My favorite thing to sprout so far are alfalfa seeds simply because Anna loves them so much. She'll grab great hulking handfuls of them and eat them on the run. I'm lucky if I get any alfalfa sprouts at all.

Here are some "tic-tac" sprouts (I've no idea what they are actually called) - a friend gave them to me after she got them from an Indian market. She puts these sprouts on top of salads but I like them better sauteed in coconut oil and seasoned with salt and pepper.

I also like to sprout a mix of lentils, green peas and chickpeas and had some handy when Ina posted a recipe for Curry Pate that called for sprouted beans. I used her recipe as a guide to make Curried Sprouted Beans. DH and I enjoyed them plain and Anna enjoyed them with pasta for dinner. I think even Megan had some, and that makes this dish a winner in our house. Thanks, Ina, for the inspiration!

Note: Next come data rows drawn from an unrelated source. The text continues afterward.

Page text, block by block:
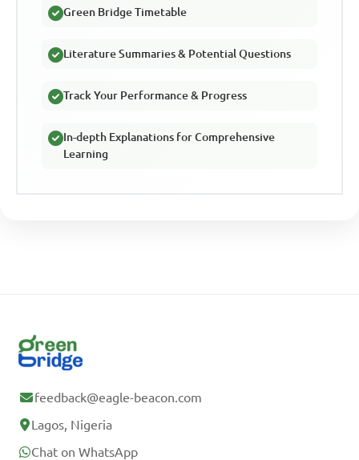
Green Bridge Timetable
Literature Summaries & Potential Questions
Track Your Performance & Progress
In-depth Explanations for Comprehensive
Learning
feedback@eagle-beacon.com
Lagos, Nigeria
Chat on WhatsApp
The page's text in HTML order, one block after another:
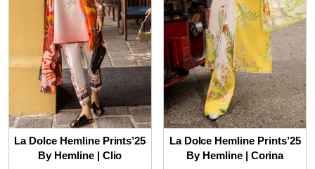
La Dolce Hemline Prints’25
By Hemline | Clio
La Dolce Hemline Prints’25
By Hemline | Corina
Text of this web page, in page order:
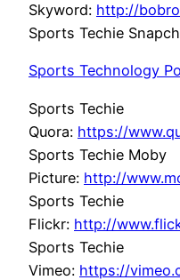
Skyword: http://
Sports Techie
Sports Technology
Sports Techie
Quora: https://
Sports Techie Moby
Picture: http://
Sports Techie
Flickr: http://
Sports Techie
Vimeo: https://
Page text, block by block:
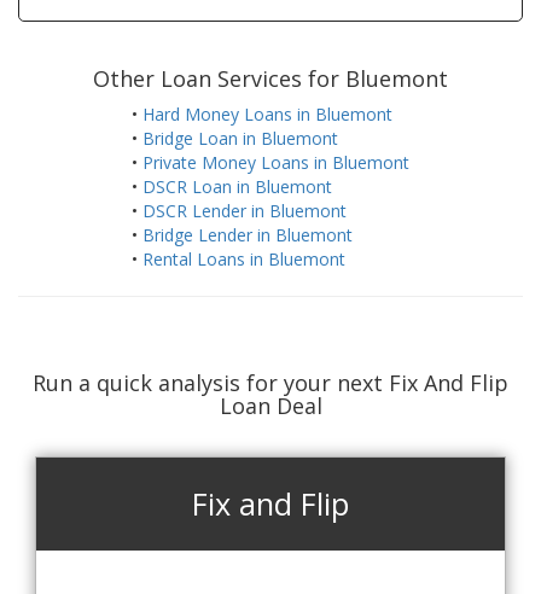
Other Loan Services for Bluemont
• Hard Money Loans in Bluemont
• Bridge Loan in Bluemont
• Private Money Loans in Bluemont
• DSCR Loan in Bluemont
• DSCR Lender in Bluemont
• Bridge Lender in Bluemont
• Rental Loans in Bluemont
Run a quick analysis for your next Fix And Flip
Loan Deal
Fix and Flip
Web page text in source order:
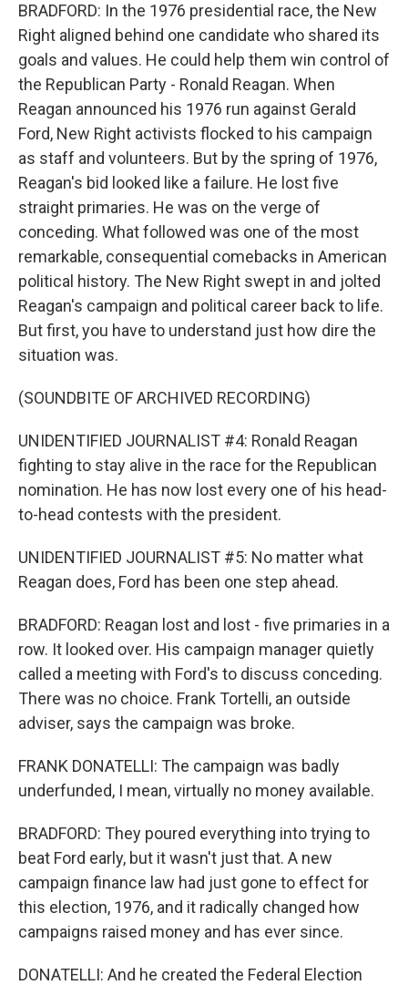
BRADFORD: In the 1976 presidential race, the New
Right aligned behind one candidate who shared its
goals and values. He could help them win control of
the Republican Party - Ronald Reagan. When
Reagan announced his 1976 run against Gerald
Ford, New Right activists flocked to his campaign
as staff and volunteers. But by the spring of 1976,
Reagan's bid looked like a failure. He lost five
straight primaries. He was on the verge of
conceding. What followed was one of the most
remarkable, consequential comebacks in American
political history. The New Right swept in and jolted
Reagan's campaign and political career back to life.
But first, you have to understand just how dire the
situation was.
(SOUNDBITE OF ARCHIVED RECORDING)
UNIDENTIFIED JOURNALIST #4: Ronald Reagan
fighting to stay alive in the race for the Republican
nomination. He has now lost every one of his head-
to-head contests with the president.
UNIDENTIFIED JOURNALIST #5: No matter what
Reagan does, Ford has been one step ahead.
BRADFORD: Reagan lost and lost - five primaries in a
row. It looked over. His campaign manager quietly
called a meeting with Ford's to discuss conceding.
There was no choice. Frank Tortelli, an outside
adviser, says the campaign was broke.
FRANK DONATELLI: The campaign was badly
underfunded, I mean, virtually no money available.
BRADFORD: They poured everything into trying to
beat Ford early, but it wasn't just that. A new
campaign finance law had just gone to effect for
this election, 1976, and it radically changed how
campaigns raised money and has ever since.
DONATELLI: And he created the Federal Election
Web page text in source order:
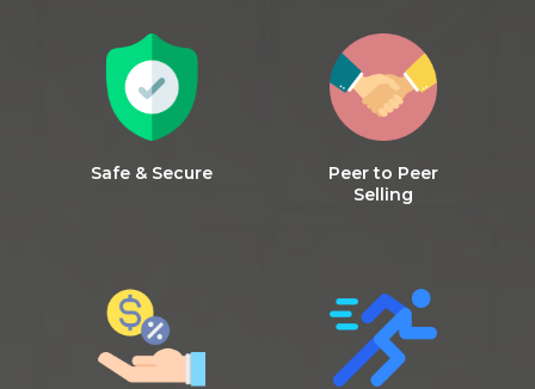
Safe & Secure
Peer to Peer
Selling
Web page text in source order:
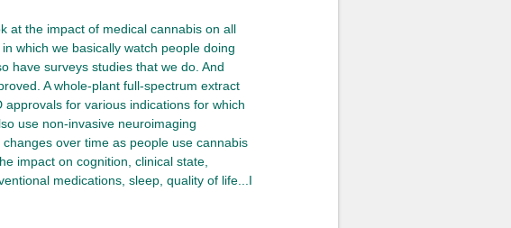
at the impact of medical cannabis on all
which we basically watch people doing
have surveys studies that we do. And
A whole-plant full-spectrum extract
for various indications for which
use non-invasive neuroimaging
over time as people use cannabis
impact on cognition, clinical state,
medications, sleep, quality of life...I
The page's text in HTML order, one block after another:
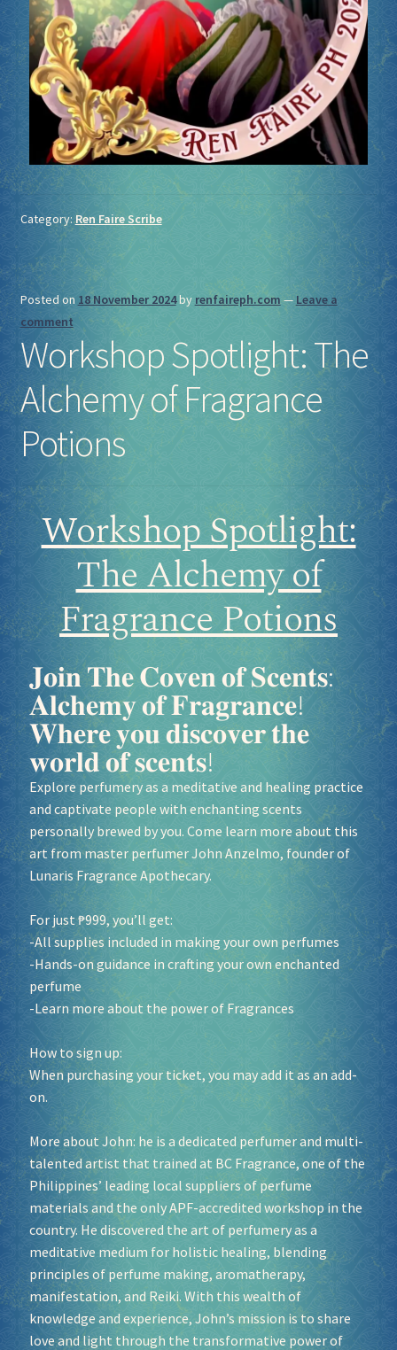
Category:Ren Faire Scribe
Posted on 18 November 2024by renfaireph.com— Leave a
comment
Workshop Spotlight: The
Alchemy of Fragrance
Potions
Workshop Spotlight:
The Alchemy of
Fragrance Potions
𝐉𝐨𝐢𝐧 𝐓𝐡𝐞 𝐂𝐨𝐯𝐞𝐧 𝐨𝐟 𝐒𝐜𝐞𝐧𝐭𝐬:
𝐀𝐥𝐜𝐡𝐞𝐦𝐲 𝐨𝐟 𝐅𝐫𝐚𝐠𝐫𝐚𝐧𝐜𝐞!
𝐖𝐡𝐞𝐫𝐞 𝐲𝐨𝐮 𝐝𝐢𝐬𝐜𝐨𝐯𝐞𝐫 𝐭𝐡𝐞
𝐰𝐨𝐫𝐥𝐝 𝐨𝐟 𝐬𝐜𝐞𝐧𝐭𝐬!
Explore perfumery as a meditative and healing practice
and captivate people with enchanting scents
personally brewed by you. Come learn more about this
art from master perfumer John Anzelmo, founder of
Lunaris Fragrance Apothecary.
For just ₱999, you’ll get:
-All supplies included in making your own perfumes
-Hands-on guidance in crafting your own enchanted
perfume
-Learn more about the power of Fragrances
How to sign up:
When purchasing your ticket, you may add it as an add-
on.
More about John: he is a dedicated perfumer and multi-
talented artist that trained at BC Fragrance, one of the
Philippines’ leading local suppliers of perfume
materials and the only APF-accredited workshop in the
country. He discovered the art of perfumery as a
meditative medium for holistic healing, blending
principles of perfume making, aromatherapy,
manifestation, and Reiki. With this wealth of
knowledge and experience, John’s mission is to share
love and light through the transformative power of
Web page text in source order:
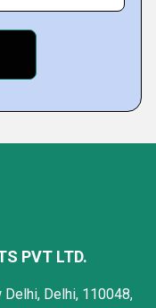
PVT LTD.
Delhi, Delhi, 110048,
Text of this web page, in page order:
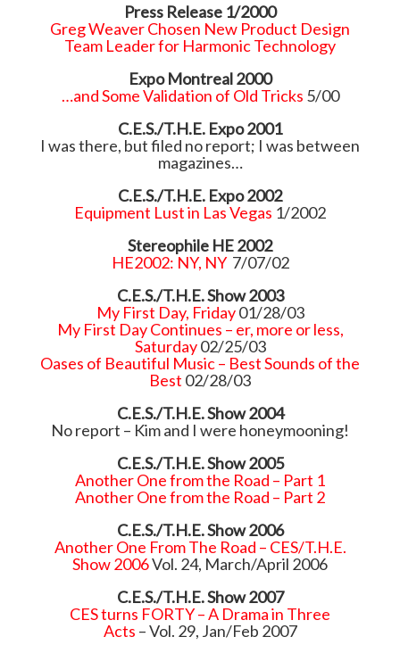
Press Release 1/2000
Greg Weaver Chosen New Product Design
Team Leader for Harmonic Technology
Expo Montreal 2000
…and Some Validation of Old Tricks 5/00
C.E.S./T.H.E. Expo 2001
I was there, but filed no report; I was between
magazines…
C.E.S./T.H.E. Expo 2002
Equipment Lust in Las Vegas 1/2002
Stereophile HE 2002
HE2002: NY, NY7/07/02
C.E.S./T.H.E. Show 2003
My First Day, Friday01/28/03
My First Day Continues – er, more or less,
Saturday02/25/03
Oases of Beautiful Music – Best Sounds of the
Best 02/28/03
C.E.S./T.H.E. Show 2004
No report – Kim and I were honeymooning!
C.E.S./T.H.E. Show 2005
Another One from the Road – Part 1
Another One from the Road – Part 2
C.E.S./T.H.E. Show 2006
Another One From The Road – CES/T.H.E.
Show 2006Vol. 24, March/April 2006
C.E.S./T.H.E. Show 2007
CES turns FORTY – A Drama in Three
Acts – Vol. 29, Jan/Feb 2007

1 1/2 cups fresh sprouted legumes (chickpeas, green peas, lentils, mung beans, etc.)
1/4 cup diced onion
1 large clove garlic, minced
2 tbsp. olive oil
1/4 cup white wine
1 tsp. curry powder
1/2 tsp. minced fresh ginger
1/2 tsp. salt
1/8 tsp. cayenne pepper
dash of lemon juice, if desired

Heat the olive oil in a skillet over low heat. Add the onion, garlic and sprouted beans and stir to coat. Cook for a few minutes, until the onion begins to soften.

Add the white wine, curry powder, ginger, salt and cayenne pepper and stir to combine. Cover the skillet and cook for about another 5 minutes, or until fragrant. The liquid should be mostly absorbed. Taste and adjust the salt and cayenne if needed. Add a dash of lemon juice if desired. Serve warm.